To Faithful Pastors in Forgotten Places

(This article originally appeared at DesiringGod.org on August 27th 2017)

Dear small-town pastor,

I’m a small-town pastor myself, and I want to spur you on in the ministry. We labor in places we dearly love, but few others have heard of. We have a wide range of responsibilities, which may include (but not be limited to) typing the bulletin, doing pest control for the church building, helping at Vacation Bible School, performing emergency toilet repairs, and preaching. The conferences we attend, the books, magazines, blogs, and websites we read, and the podcasts we listen to are produced by big-city, large-church pastors.

Gradually, though no one has ever said this to us, we may have come to feel like we’re junior varsity. We have not been gifted or called to influence the influencers in the big city. We’re doing the best we can, seeking to be faithful pastors in our forgotten places, but sometimes we may wonder whether we’re missing the real action. If that’s you, I want to encourage you in four ways.

1. The small places need you.

The world is urbanizing at a dizzying rate. The United Nations reports that, globally, almost 180,000 people are moving into cities every single day. In the United States, depending on how you do the numbers, a mere 14–19% of the total population is rural. Books on the importance of urban church planting usually cite these figures, and rightly so. To reach this flood of new city-dwellers will require many vibrant, gospel-centered, city churches.

But as small-town pastors, we know that there’s another side to these numbers — a reality that has been neglected by our broader culture and even by the church. What are these millions leaving behind as they move away? What happens to our depleted rural areas and small towns in the midst of the urban migration?

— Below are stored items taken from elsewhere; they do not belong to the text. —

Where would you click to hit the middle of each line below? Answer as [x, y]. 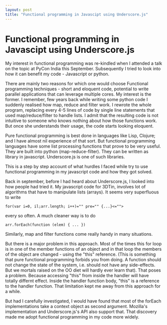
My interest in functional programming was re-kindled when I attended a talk [84, 63]
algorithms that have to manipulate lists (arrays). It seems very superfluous [82, 192]
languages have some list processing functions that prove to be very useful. [83, 146]
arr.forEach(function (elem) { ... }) [45, 225]
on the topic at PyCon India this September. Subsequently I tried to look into [83, 69]
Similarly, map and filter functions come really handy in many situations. [79, 234]
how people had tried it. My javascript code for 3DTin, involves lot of [76, 187]
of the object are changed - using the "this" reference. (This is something [81, 254]
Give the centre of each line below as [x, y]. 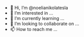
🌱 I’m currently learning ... [37, 18]
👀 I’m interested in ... [32, 13]
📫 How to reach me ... [34, 29]
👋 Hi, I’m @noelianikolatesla [39, 8]
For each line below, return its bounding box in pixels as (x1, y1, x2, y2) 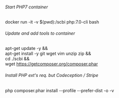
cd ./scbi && (5, 56, 30, 62)
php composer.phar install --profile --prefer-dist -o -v (5, 87, 114, 93)
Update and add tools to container (5, 30, 75, 36)
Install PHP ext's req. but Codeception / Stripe (5, 73, 98, 78)
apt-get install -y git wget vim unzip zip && (5, 50, 91, 56)
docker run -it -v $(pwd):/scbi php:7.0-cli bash (5, 19, 99, 25)
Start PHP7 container (5, 4, 48, 10)
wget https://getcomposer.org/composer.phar (5, 61, 98, 67)
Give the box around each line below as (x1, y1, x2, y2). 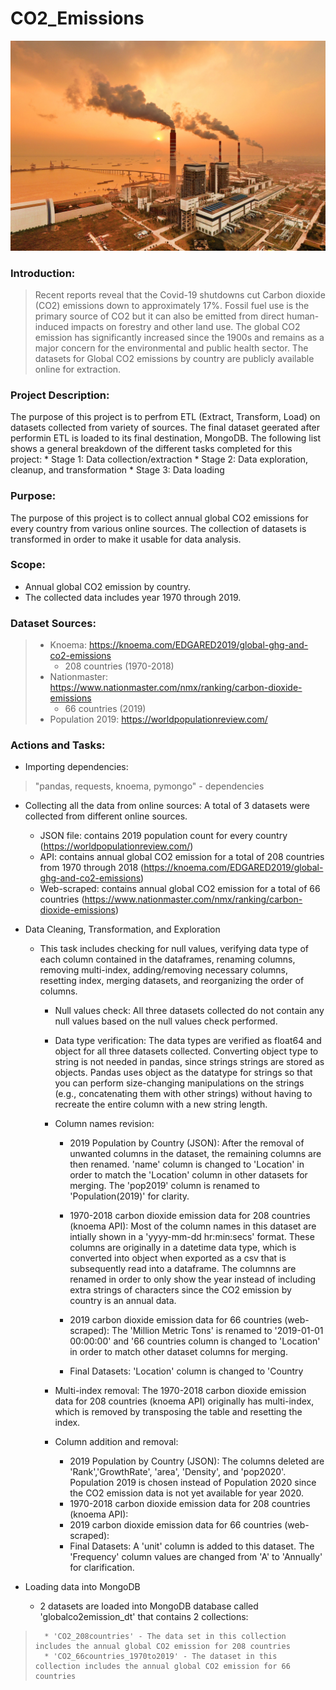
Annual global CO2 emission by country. (24, 580, 192, 592)
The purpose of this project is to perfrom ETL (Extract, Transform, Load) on (10, 411, 321, 423)
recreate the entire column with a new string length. (54, 1098, 268, 1111)
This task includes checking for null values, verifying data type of (39, 943, 309, 955)
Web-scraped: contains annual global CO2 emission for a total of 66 (39, 883, 321, 895)
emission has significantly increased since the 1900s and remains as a (34, 331, 325, 343)
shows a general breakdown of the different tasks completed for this (10, 443, 293, 455)
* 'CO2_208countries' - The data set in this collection (44, 1632, 287, 1642)
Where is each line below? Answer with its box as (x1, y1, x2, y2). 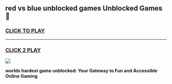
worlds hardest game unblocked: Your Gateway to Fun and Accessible (5, 67, 158, 73)
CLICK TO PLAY (5, 27, 45, 35)
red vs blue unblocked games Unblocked (5, 4, 138, 13)
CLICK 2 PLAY (5, 46, 41, 53)
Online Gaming (5, 73, 38, 79)
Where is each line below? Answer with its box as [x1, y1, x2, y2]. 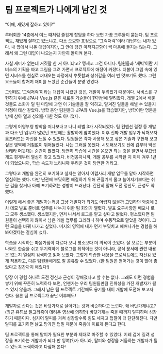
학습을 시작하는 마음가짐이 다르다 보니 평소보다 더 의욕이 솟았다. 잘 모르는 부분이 [5, 239, 157, 246]
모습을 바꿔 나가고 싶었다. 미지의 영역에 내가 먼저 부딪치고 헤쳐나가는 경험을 [10, 223, 153, 229]
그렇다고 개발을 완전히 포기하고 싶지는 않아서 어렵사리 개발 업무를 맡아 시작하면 [5, 170, 154, 176]
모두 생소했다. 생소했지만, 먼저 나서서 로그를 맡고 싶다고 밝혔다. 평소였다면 [10, 211, 150, 217]
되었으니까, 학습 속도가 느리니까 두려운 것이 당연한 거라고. [10, 160, 119, 166]
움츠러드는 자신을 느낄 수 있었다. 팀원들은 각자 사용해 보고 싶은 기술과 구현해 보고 [5, 136, 158, 142]
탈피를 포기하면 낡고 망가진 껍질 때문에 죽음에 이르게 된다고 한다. [5, 321, 127, 327]
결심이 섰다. [26, 229, 48, 235]
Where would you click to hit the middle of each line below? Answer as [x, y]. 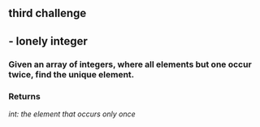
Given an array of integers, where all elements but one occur [130, 64]
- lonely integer [48, 41]
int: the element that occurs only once [72, 114]
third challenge [48, 13]
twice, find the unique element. [71, 74]
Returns [24, 96]
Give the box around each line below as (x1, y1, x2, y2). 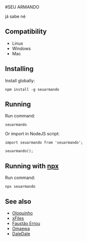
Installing (5, 65, 34, 73)
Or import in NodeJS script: (5, 131, 60, 137)
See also (5, 197, 31, 206)
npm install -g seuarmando (5, 87, 59, 92)
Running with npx (5, 162, 59, 170)
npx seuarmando (5, 184, 36, 189)
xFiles (12, 215, 24, 221)
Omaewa (12, 225, 30, 232)
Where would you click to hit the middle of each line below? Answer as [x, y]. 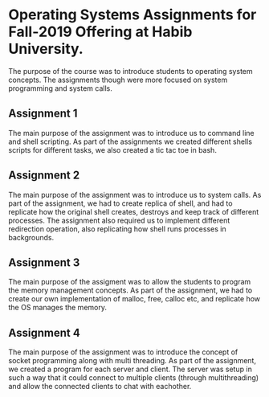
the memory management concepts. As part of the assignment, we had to [130, 290]
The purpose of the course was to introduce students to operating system [130, 71]
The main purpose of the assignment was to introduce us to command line [131, 133]
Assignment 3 [44, 262]
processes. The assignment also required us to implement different [119, 220]
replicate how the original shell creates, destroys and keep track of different [134, 211]
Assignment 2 [44, 176]
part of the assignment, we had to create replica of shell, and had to [120, 203]
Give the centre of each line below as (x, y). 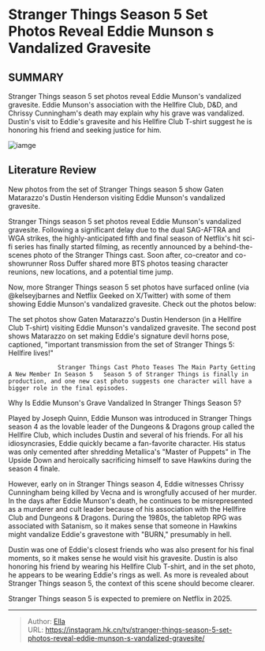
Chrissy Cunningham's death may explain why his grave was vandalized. (126, 113)
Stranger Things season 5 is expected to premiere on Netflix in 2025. (120, 598)
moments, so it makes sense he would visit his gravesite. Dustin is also (123, 558)
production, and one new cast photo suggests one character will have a (130, 381)
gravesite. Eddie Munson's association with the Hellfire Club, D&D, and (123, 105)
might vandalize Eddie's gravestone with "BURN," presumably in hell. (120, 534)
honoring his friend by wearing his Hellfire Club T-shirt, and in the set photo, (132, 566)
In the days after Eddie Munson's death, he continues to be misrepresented (131, 501)
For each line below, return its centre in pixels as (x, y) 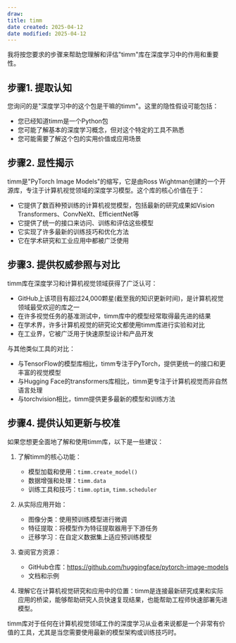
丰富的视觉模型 (39, 372)
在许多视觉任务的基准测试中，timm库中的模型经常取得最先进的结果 (114, 316)
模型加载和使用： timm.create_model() (83, 471)
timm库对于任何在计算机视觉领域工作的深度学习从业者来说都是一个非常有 (113, 623)
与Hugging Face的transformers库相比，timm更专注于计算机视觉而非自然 (122, 381)
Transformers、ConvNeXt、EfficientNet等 (78, 214)
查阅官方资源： (39, 552)
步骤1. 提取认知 (40, 88)
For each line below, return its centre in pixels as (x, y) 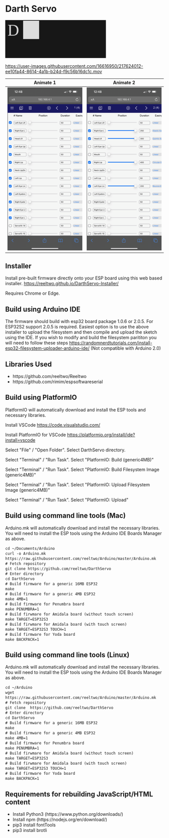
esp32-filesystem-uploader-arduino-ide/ (47, 348)
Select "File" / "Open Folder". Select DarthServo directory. (65, 450)
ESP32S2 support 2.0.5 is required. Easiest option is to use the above (77, 327)
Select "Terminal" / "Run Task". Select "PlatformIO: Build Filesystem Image (82, 469)
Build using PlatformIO (41, 398)
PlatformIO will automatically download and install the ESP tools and (75, 409)
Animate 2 (124, 83)
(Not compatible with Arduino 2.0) (125, 348)
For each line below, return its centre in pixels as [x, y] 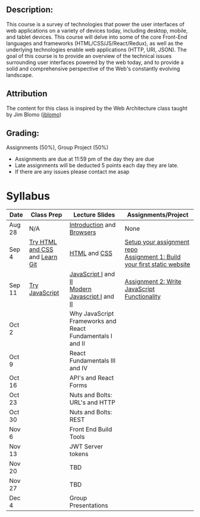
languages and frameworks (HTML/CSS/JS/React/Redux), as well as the [95, 43]
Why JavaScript [92, 314]
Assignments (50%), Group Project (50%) [57, 147]
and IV [79, 368]
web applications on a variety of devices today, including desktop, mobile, [97, 30]
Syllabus [28, 196]
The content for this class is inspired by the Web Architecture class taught [97, 108]
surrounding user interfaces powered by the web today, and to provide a [95, 62]
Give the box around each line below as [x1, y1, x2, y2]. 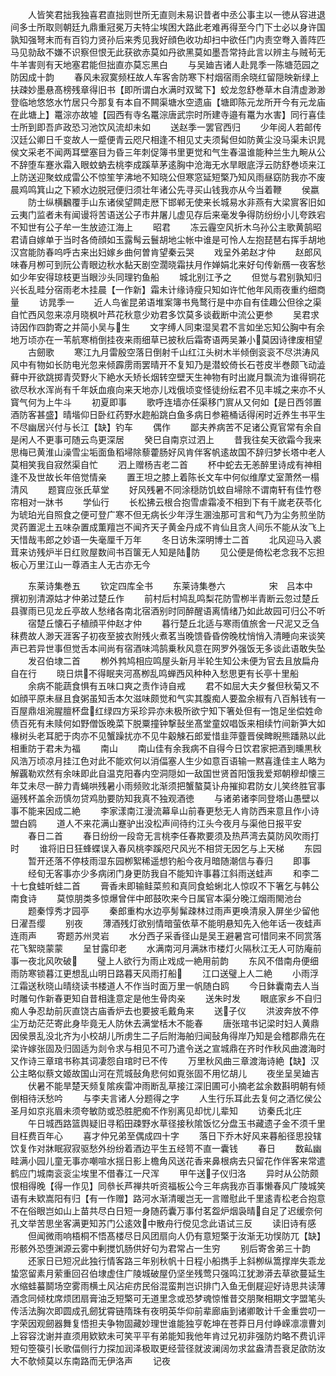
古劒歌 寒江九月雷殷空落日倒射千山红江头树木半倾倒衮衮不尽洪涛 [27, 346, 311, 358]
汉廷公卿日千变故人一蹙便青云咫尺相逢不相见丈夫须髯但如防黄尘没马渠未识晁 [10, 134, 326, 145]
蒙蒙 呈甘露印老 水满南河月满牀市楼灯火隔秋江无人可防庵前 [44, 943, 322, 954]
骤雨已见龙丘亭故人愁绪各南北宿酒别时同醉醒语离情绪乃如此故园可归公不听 [18, 605, 326, 617]
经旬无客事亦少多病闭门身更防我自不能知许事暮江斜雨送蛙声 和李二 [27, 868, 320, 879]
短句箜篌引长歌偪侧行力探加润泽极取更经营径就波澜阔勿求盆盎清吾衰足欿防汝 [10, 1343, 326, 1354]
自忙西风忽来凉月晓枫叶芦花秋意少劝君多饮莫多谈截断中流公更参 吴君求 [10, 309, 320, 320]
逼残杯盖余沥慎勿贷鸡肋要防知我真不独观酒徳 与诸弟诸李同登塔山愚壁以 [10, 793, 320, 804]

My tiny hometown in northern Maine finally had to regionalize its elementary school some years ago; young children now ride a bus thirty minutes each morning to school. How does a community deal with that — and with chronic underemployment, and poverty, and increasing drug addiction?

The Wall Street Journal recently called rural America the “new inner city,” noting the numerous key areas in which rural counties now rank behind American cities, suburbs, and metro areas. We know the brokenness and the struggle firsthand, because we see it weekly, even daily. Small-town America is not the idyllic place urban dwellers imagine. Who will reach these small places with the gracious, transforming love of Jesus?

Conventional wisdom has said that the most strategic way to reach a region with the gospel is to plant a city-center church and then let the gospel radiate outward into the countryside and small towns. Without question, good city churches can help and encourage their smaller country cousins. But many of the city churches are simply and explicitly focused on planting other city churches, not churches in small places. This is often with good reason: cosmopolitan cities are culturally more similar to one another (even when they’re in different parts of the world) than to the country places that surround them.

Perhaps we need to rethink the “strategic center” model of reaching a region. Perhaps the best way to reach small towns with the gospel is not to go to the cities, but to go to small towns. Millions of eternal souls still live in these small places. Which feet will bring them the good news (Isaiah 52:7)?

You will, by the grace of God, as you live and minister in your own small place.

2. You can serve the big places.

Remember that the American population is flowing from small places to the big cities, not in the other direction. In his book Small-Town America, sociologist Robert Wuthnow cites one survey showing that more than 30% of center-city residents were raised in a small town or rural area. In surveys of small-town residents, far fewer (12%) grew up in a city. A June 2017 Wall Street Journal article reported, “As more young people decide to pursue four-year degrees, college towns are siphoning students out of the rural heart of the Farm Belt and sending them, degrees in hand, not back to Oskaloosa but to the nation’s urban centers.”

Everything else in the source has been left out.